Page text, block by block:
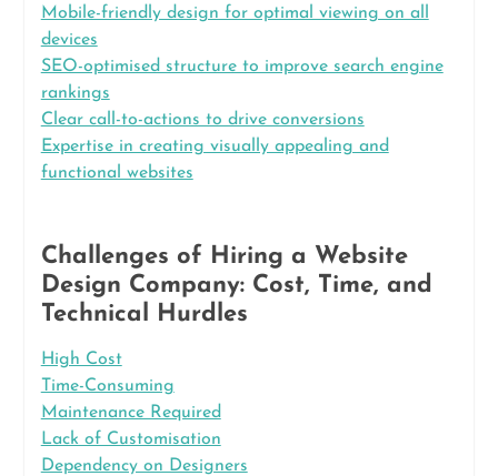
Mobile-friendly design for optimal viewing on all
devices
SEO-optimised structure to improve search engine
rankings
Clear call-to-actions to drive conversions
Expertise in creating visually appealing and
functional websites
Challenges of Hiring a Website
Design Company: Cost, Time, and
Technical Hurdles
High Cost
Time-Consuming
Maintenance Required
Lack of Customisation
Dependency on Designers
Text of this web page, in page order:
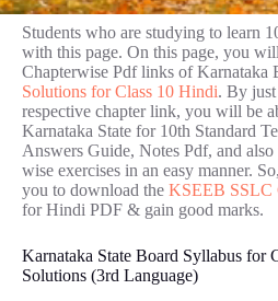
Students who are studying to learn
with this page. On this page, you
Chapterwise Pdf links of Karnataka
Solutions for Class 10 Hindi. By just
respective chapter link, you will be
Karnataka State for 10th Standard
Answers Guide, Notes Pdf, and also
wise exercises in an easy manner.
you to download the KSEEB SSLC
for Hindi PDF & gain good marks.
Karnataka State Board Syllabus for
Solutions (3rd Language)
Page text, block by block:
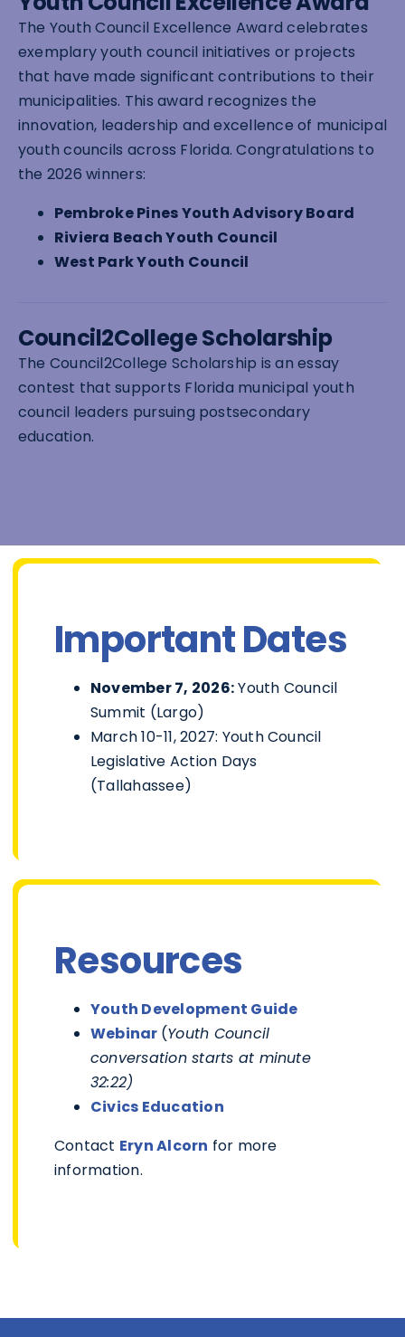
The Youth Council Excellence Award celebrates
exemplary youth council initiatives or projects
that have made significant contributions to their
municipalities. This award recognizes the
innovation, leadership and excellence of municipal
youth councils across Florida. Congratulations to
the 2026 winners:
Pembroke Pines Youth Advisory Board
Riviera Beach Youth Council
West Park Youth Council
Council2College Scholarship
The Council2College Scholarship is an essay
contest that supports Florida municipal youth
council leaders pursuing postsecondary
education.
Important Dates
November 7, 2026:Youth Council
Summit (Largo)
March 10-11, 2027: Youth Council
Legislative Action Days
(Tallahassee)
Resources
Youth Development Guide
Webinar (Youth Council
conversation starts at minute
32:22)
Civics Education
Contact Eryn Alcorn for more
information.
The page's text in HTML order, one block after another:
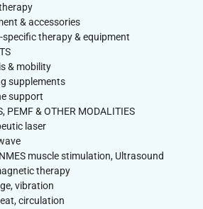
& accessories
specific therapy & equipment
& mobility
supplements
support
PEMF & OTHER MODALITIES
laser
muscle stimulation, Ultrasound
therapy
vibration
circulation

• • • • •

**Exercise requirements**
The data above should be set down again exactly, with the pictures omitted.

**Solution below**
Page text, block by block:
Mobile-friendly design for optimal viewing on all
devices
SEO-optimised structure to improve search engine
rankings
Clear call-to-actions to drive conversions
Expertise in creating visually appealing and
functional websites
Challenges of Hiring a Website
Design Company: Cost, Time, and
Technical Hurdles
High Cost
Time-Consuming
Maintenance Required
Lack of Customisation
Dependency on Designers
Text of this web page, in page order:
Students who are studying to learn
with this page. On this page, you
Chapterwise Pdf links of Karnataka
Solutions for Class 10 Hindi. By just
respective chapter link, you will be
Karnataka State for 10th Standard
Answers Guide, Notes Pdf, and also
wise exercises in an easy manner.
you to download the KSEEB SSLC
for Hindi PDF & gain good marks.
Karnataka State Board Syllabus for
Solutions (3rd Language)
Page text, block by block:
The Youth Council Excellence Award celebrates
exemplary youth council initiatives or projects
that have made significant contributions to their
municipalities. This award recognizes the
innovation, leadership and excellence of municipal
youth councils across Florida. Congratulations to
the 2026 winners:
Pembroke Pines Youth Advisory Board
Riviera Beach Youth Council
West Park Youth Council
Council2College Scholarship
The Council2College Scholarship is an essay
contest that supports Florida municipal youth
council leaders pursuing postsecondary
education.
Important Dates
November 7, 2026:Youth Council
Summit (Largo)
March 10-11, 2027: Youth Council
Legislative Action Days
(Tallahassee)
Resources
Youth Development Guide
Webinar (Youth Council
conversation starts at minute
32:22)
Civics Education
Contact Eryn Alcorn for more
information.
The page's text in HTML order, one block after another:
& accessories
specific therapy & equipment
& mobility
supplements
support
PEMF & OTHER MODALITIES
laser
muscle stimulation, Ultrasound
therapy
vibration
circulation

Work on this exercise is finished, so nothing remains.